Exercise inputs Block Start

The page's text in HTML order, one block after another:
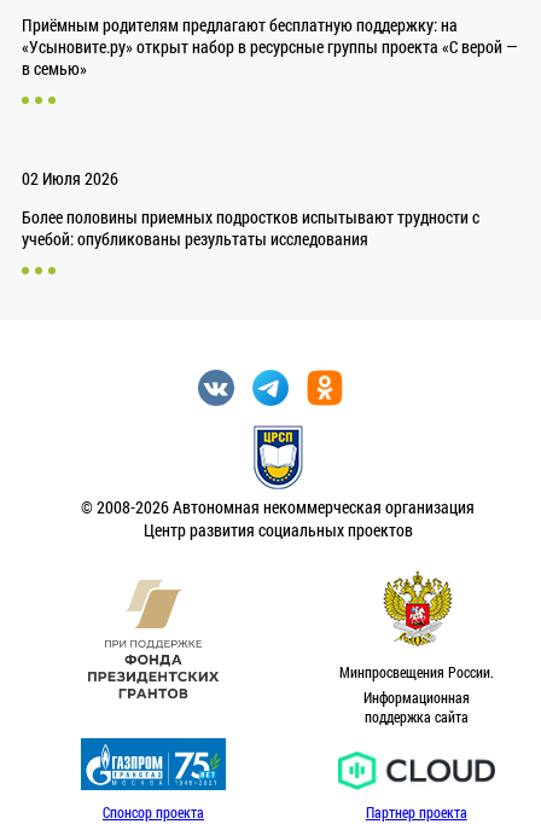
Приёмным родителям предлагают бесплатную поддержку: на
«Усыновите.ру» открыт набор в ресурсные группы проекта «С верой —
в семью»
02 Июля 2026
Более половины приемных подростков испытывают трудности с
учебой: опубликованы результаты исследования
© 2008-2026 Автономная некоммерческая организация
Центр развития социальных проектов
Минпросвещения России.
Информационная
поддержка сайта
Спонсор проекта Партнер проекта
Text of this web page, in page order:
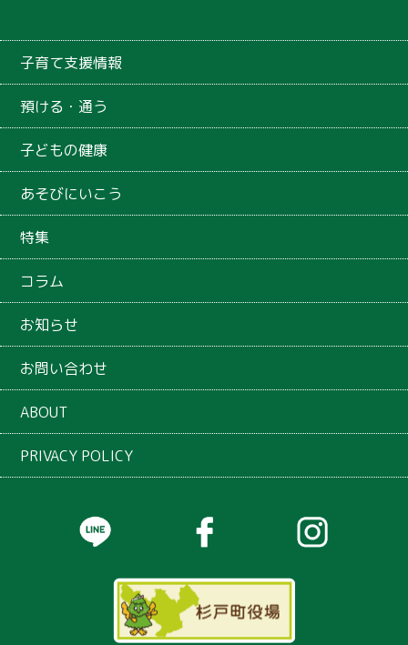
子育て支援情報
預ける・通う
子どもの健康
あそびにいこう
特集
コラム
お知らせ
お問い合わせ
ABOUT
PRIVACY POLICY
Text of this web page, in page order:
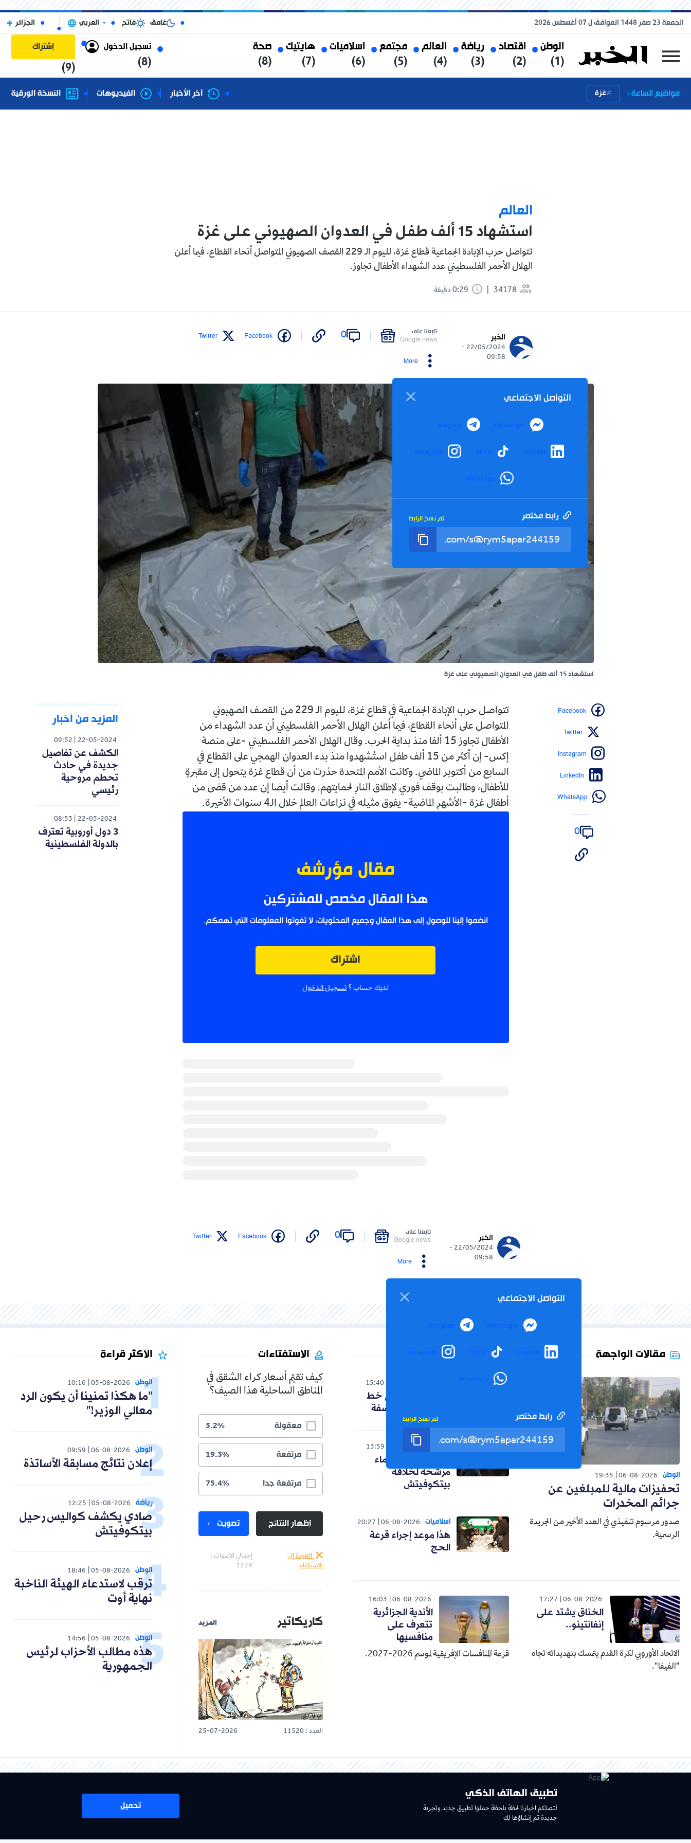
الوطن
(1)
اقتصاد
(2)
رياضة
(3)
العالم
(4)
مجتمع
(5)
اسلاميات
(6)
هايتيك
(7)
صحة
(8)
تسجيل الدخول
(8)
إشتراك
(9)
الجمعة 23 صفر 1448 الموافق ل 07 أغسطس 2026 غامق فاتح العربي الجزائر
مواضيع الساعة : غزة آخر الأخبار الفيديوهات النسخة الورقية
العالم
استشهاد 15 ألف طفل في العدوان الصهيوني على غزة
تتواصل حرب الإبادة الجماعية قطاع غزة، لليوم الـ 229 القصف الصهيوني المتواصل أنحاء القطاع، فيما أعلن
الهلال الأحمر الفلسطيني عدد الشهداء الأطفال تجاوز.
34178
الخبر
22/05/2024 -
09:58
تابعنا على
Google news
0
Facebook
Twitter
More
التواصل الاجتماعي
Messenger
Telegram
LinkedIn
TikTok
Instagram
WhatsApp
رابط مختصر تم نسخ الرابط
استشهاد 15 ألف طفل في العدوان الصهيوني على غزة
تتواصل حرب الإبادة الجماعية في قطاع غزة، لليوم الـ 229 من القصف الصهيوني
المتواصل على أنحاء القطاع، فيما أعلن الهلال الأحمر الفلسطيني أن عدد الشهداء من
الأطفال تجاوز 15 ألفا منذ بداية الحرب. وقال الهلال الأحمر الفلسطيني -على منصة
إكس- إن أكثر من 15 ألف طفل استُشهدوا منذ بدء العدوان الهمجي على القطاع في
السابع من أكتوبر الماضي. وكانت الأمم المتحدة حذرت من أن قطاع غزة يتحول إلى مقبرةٍ
للأطفال، وطالبت بوقف فوري لإطلاق النارِ لحمايتهم. وقالت أيضا إن عدد من قضى من
أطفال غزة -الأشهرِ الماضية- يفوق مثيله في نزاعات العالم خلال الـ4 سنوات الأخيرة.
مقال مؤرشف
هذا المقال مخصص للمشتركين
انضموا إلينا للوصول إلى هذا المقال وجميع المحتويات، لا تفوتوا المعلومات التي تهمكم.
اشتراك
لديك حساب ؟ تسجيل الدخول
Facebook
Twitter
Instagram
LinkedIn
WhatsApp
0
المزيد من أخبار
22-05-2024
09:52
الكشف عن تفاصيل
جديدة في حادث
تحطم مروحية
رئيسي
22-05-2024
08:53
3 دول أوروبية تعترف
بالدولة الفلسطينية
الخبر
22/05/2024 -
09:58
تابعنا على
Google news
0
Facebook
Twitter
More
التواصل الاجتماعي
Messenger
Telegram
LinkedIn
TikTok
Instagram
WhatsApp
رابط مختصر تم نسخ الرابط
مقالات الواجهة
الوطن 06-08-2026
19:35
تحفيزات مالية للمبلغين عن
جرائم المخدرات
صدور مرسوم تنفيذي في العدد الأخير من الجريدة
الرسمية.
15:40
حنون تدخل على خط
الجدل حول الفلسفة
رياضة 06-08-2026
13:59
رسميا.. ثلاثة أسماء
مرشحة لخلافة
بيتكوفيتش
اسلاميات 06-08-2026
20:27
هذا موعد إجراء قرعة
الحج
06-08-2026
17:27
الخناق يشتد على
إنفانتينو..
الاتحاد الأوروبي لكرة القدم يتمسك بتهديداته تجاه
"الفيفا".
06-08-2026
16:03
الأندية الجزائرية
تتعرف على
منافسيها
قرعة المنافسات الإفريقية لموسم 2026-2027.
الاستفتاءات
كيف تقيّم أسعار كراء الشقق في
المناطق الساحلية هذا الصيف؟
معقولة 5.2%
مرتفعة 19.3%
مرتفعة جدا 75.4%
إظهار النتائج تصويت
العودة إلى
الاستفتاء
إجمالي الأصوات :
1279
كاريكاتير المزيد
العدد : 11520 25-07-2026
الأكثر قراءة
الوطن 05-08-2026
10:16
"ما هكذا تمنينا أن يكون الرد
معالي الوزير!"
الوطن 06-08-2026
09:59
إعلان نتائج مسابقة الأساتذة
رياضة 05-08-2026
12:25
صادي يكشف كواليس رحيل
بيتكوفيتش
الوطن 05-08-2026
18:46
ترقب لاستدعاء الهيئة الناخبة
نهاية أوت
الوطن 05-08-2026
14:56
هذه مطالب الأحزاب لرئيس
الجمهورية
تطبيق الهاتف الذكي
لتصلكم اخبارنا لحظة بلحظة حملوا تطبيق جديد وتجربة
جديدة تم إنشاؤها لك
تحميل
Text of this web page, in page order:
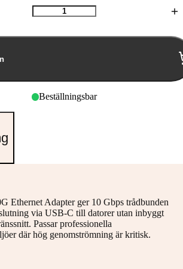
Antal
Beställningsbar
Ethernet Adapter ger 10 Gbps trådbunden
via USB-C till datorer utan inbyggt
Passar professionella
där hög genomströmning är kritisk.
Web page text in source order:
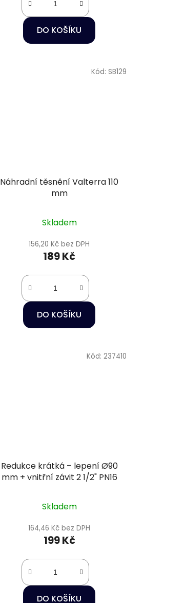
DO KOŠÍKU
Náhradní těsnění Valterra 110
mm
Skladem
156,20 Kč bez DPH
189 Kč
DO KOŠÍKU
Kód: SB129
Redukce krátká – lepení Ø90
mm + vnitřní závit 2 1/2" PN16
Skladem
164,46 Kč bez DPH
199 Kč
DO KOŠÍKU
Kód: 237410
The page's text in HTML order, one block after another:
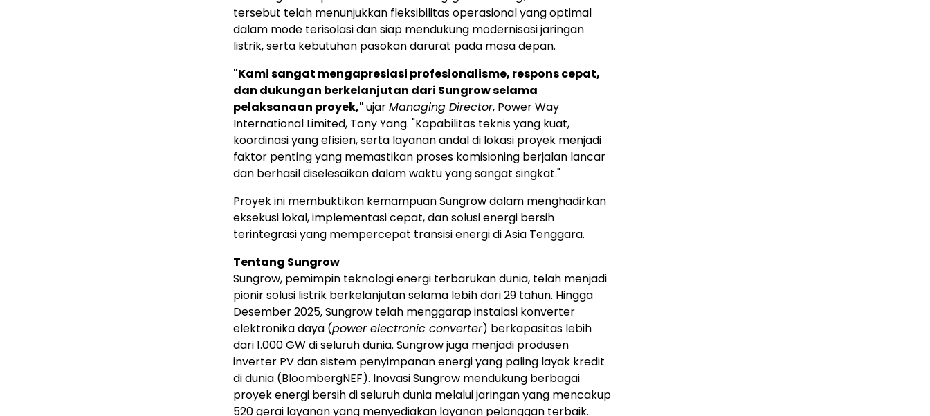
tersebut telah menunjukkan fleksibilitas operasional yang optimal
dalam mode terisolasi dan siap mendukung modernisasi jaringan
listrik, serta kebutuhan pasokan darurat pada masa depan.
"Kami sangat mengapresiasi profesionalisme, respons cepat,
dan dukungan berkelanjutan dari Sungrow selama
pelaksanaan proyek,"ujarManaging Director, Power Way
International Limited, Tony Yang. "Kapabilitas teknis yang kuat,
koordinasi yang efisien, serta layanan andal di lokasi proyek menjadi
faktor penting yang memastikan proses komisioning berjalan lancar
dan berhasil diselesaikan dalam waktu yang sangat singkat."
Proyek ini membuktikan kemampuan Sungrow dalam menghadirkan
eksekusi lokal, implementasi cepat, dan solusi energi bersih
terintegrasi yang mempercepat transisi energi di Asia Tenggara.
Tentang Sungrow
Sungrow, pemimpin teknologi energi terbarukan dunia, telah menjadi
pionir solusi listrik berkelanjutan selama lebih dari 29 tahun. Hingga
Desember 2025, Sungrow telah menggarap instalasi konverter
elektronika daya (power electronic converter) berkapasitas lebih
dari 1.000 GW di seluruh dunia. Sungrow juga menjadi produsen
inverter PV dan sistem penyimpanan energi yang paling layak kredit
di dunia (BloombergNEF). Inovasi Sungrow mendukung berbagai
proyek energi bersih di seluruh dunia melalui jaringan yang mencakup
520 gerai layanan yang menyediakan layanan pelanggan terbaik.
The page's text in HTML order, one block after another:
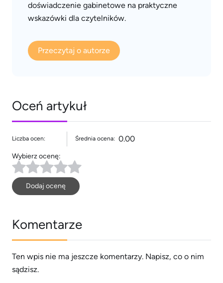
doświadczenie gabinetowe na praktyczne
wskazówki dla czytelników.
Przeczytaj o autorze
Oceń artykuł
Liczba ocen: Średnia ocena: 0.00
Wybierz ocenę:
Dodaj ocenę
Komentarze
Ten wpis nie ma jeszcze komentarzy. Napisz, co o nim
sądzisz.
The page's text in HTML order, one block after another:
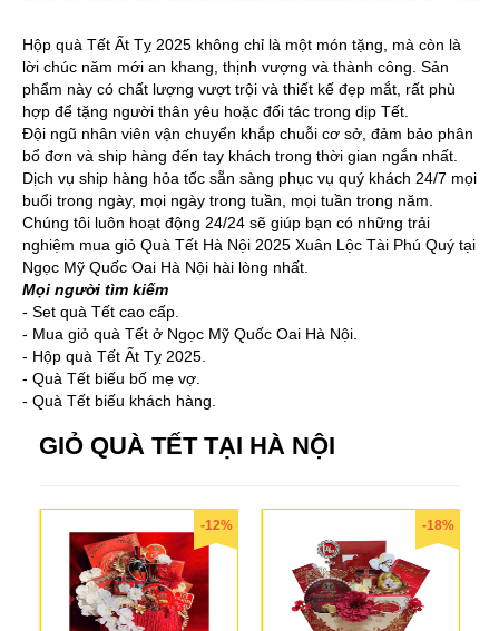
Hộp quà Tết Ất Tỵ 2025 không chỉ là một món tặng, mà còn là
lời chúc năm mới an khang, thịnh vượng và thành công. Sản
phẩm này có chất lượng vượt trội và thiết kế đẹp mắt, rất phù
hợp để tặng người thân yêu hoặc đối tác trong dịp Tết.
Đội ngũ nhân viên vận chuyển khắp chuỗi cơ sở, đảm bảo phân
bổ đơn và ship hàng đến tay khách trong thời gian ngắn nhất.
Dịch vụ ship hàng hỏa tốc sẵn sàng phục vụ quý khách 24/7 mọi
buổi trong ngày, mọi ngày trong tuần, mọi tuần trong năm.
Chúng tôi luôn hoạt động 24/24 sẽ giúp bạn có những trải
nghiệm mua giỏ Quà Tết Hà Nội 2025 Xuân Lộc Tài Phú Quý tại
Ngọc Mỹ Quốc Oai Hà Nội hài lòng nhất.
Mọi người tìm kiếm
- Set quà Tết cao cấp.
- Mua giỏ quà Tết ở Ngọc Mỹ Quốc Oai Hà Nội.
- Hộp quà Tết Ất Tỵ 2025.
- Quà Tết biếu bố mẹ vợ.
- Quà Tết biếu khách hàng.
GIỎ QUÀ TẾT TẠI HÀ NỘI
-12% -18%
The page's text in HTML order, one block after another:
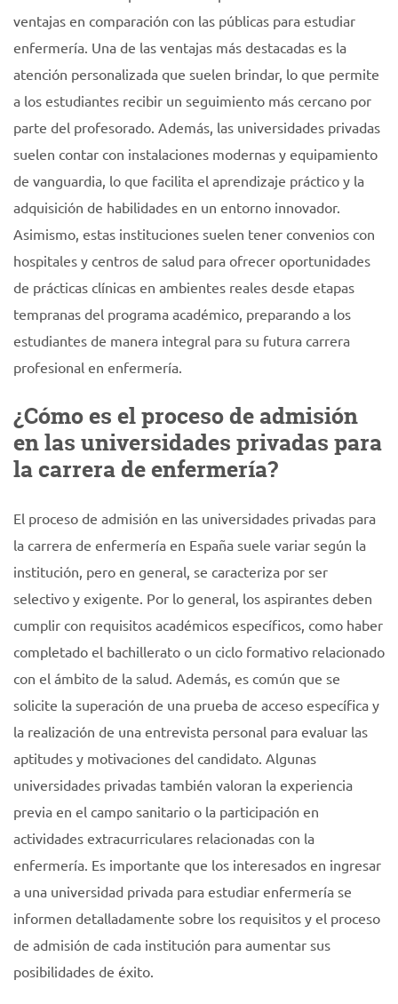
ventajas en comparación con las públicas para estudiar
enfermería. Una de las ventajas más destacadas es la
atención personalizada que suelen brindar, lo que permite
a los estudiantes recibir un seguimiento más cercano por
parte del profesorado. Además, las universidades privadas
suelen contar con instalaciones modernas y equipamiento
de vanguardia, lo que facilita el aprendizaje práctico y la
adquisición de habilidades en un entorno innovador.
Asimismo, estas instituciones suelen tener convenios con
hospitales y centros de salud para ofrecer oportunidades
de prácticas clínicas en ambientes reales desde etapas
tempranas del programa académico, preparando a los
estudiantes de manera integral para su futura carrera
profesional en enfermería.
¿Cómo es el proceso de admisión
en las universidades privadas para
la carrera de enfermería?
El proceso de admisión en las universidades privadas para
la carrera de enfermería en España suele variar según la
institución, pero en general, se caracteriza por ser
selectivo y exigente. Por lo general, los aspirantes deben
cumplir con requisitos académicos específicos, como haber
completado el bachillerato o un ciclo formativo relacionado
con el ámbito de la salud. Además, es común que se
solicite la superación de una prueba de acceso específica y
la realización de una entrevista personal para evaluar las
aptitudes y motivaciones del candidato. Algunas
universidades privadas también valoran la experiencia
previa en el campo sanitario o la participación en
actividades extracurriculares relacionadas con la
enfermería. Es importante que los interesados en ingresar
a una universidad privada para estudiar enfermería se
informen detalladamente sobre los requisitos y el proceso
de admisión de cada institución para aumentar sus
posibilidades de éxito.

Exercise inputs Block End

[The problem]
Leave the pictures out, and restate exactly the lines from the start of the records through the one that contains "Центр развития социальных проектов".

[Task output]
The page's text in HTML order, one block after another:
Приёмным родителям предлагают бесплатную поддержку: на
«Усыновите.ру» открыт набор в ресурсные группы проекта «С верой —
в семью»
02 Июля 2026
Более половины приемных подростков испытывают трудности с
учебой: опубликованы результаты исследования
© 2008-2026 Автономная некоммерческая организация
Центр развития социальных проектов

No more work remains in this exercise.